Together with his postgraduate student P. A. Cherenkov, he discovered the Vavilov-Cherenkov effect (Vavilov-Cherenkov radiation) in 1934; for this discovery Cherenkov was awarded the Nobel Prize in 1958, after Vavilov died. Vavilov himself was nominated for the Nobel Prize twice (in 1957 and 1958).

In the 1920s, on the initiative of S. I. Vavilov, the research aimed at the creation of new sources of light for that time – fluorescent lamps – began. Then, under his leadership, the work continued simultaneously in three scientific organizations – P.N. Lebedev PhIAN, GOI, and V.I. Lenin All-Russian Electrotechnical Institute.

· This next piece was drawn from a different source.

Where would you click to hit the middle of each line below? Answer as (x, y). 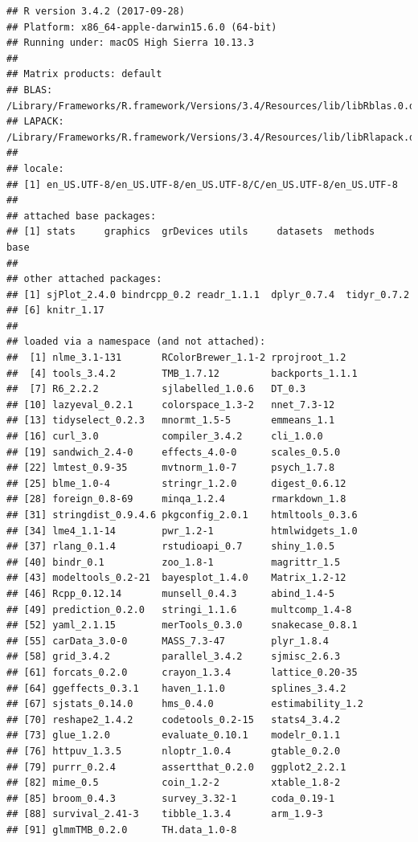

Shortly before the beginning of the war, on May 30, 1941, at the general meeting of the AS USSR S.I.Vavilov made a report “Luminescent light sources”, accompanying it with a demonstration of the first samples of luminescent lamps. Later, in the postwar years, with the most active participation of S. I. Vavilov their wide industrial production began.

Editor-in-chief of the Complete Works of M.V. Lomonosov in ten volumes (1950-1957; volume 11 was published in 1983).

Editor-in-chief of the second edition of the Great Soviet Encyclopedia (volumes 1-7; 1949-1951).

Deputy of the Supreme Soviet of the RSFSR (1938-1947). Deputy of the USSR Supreme Soviet from the Lenin district of Moscow (1946-1951).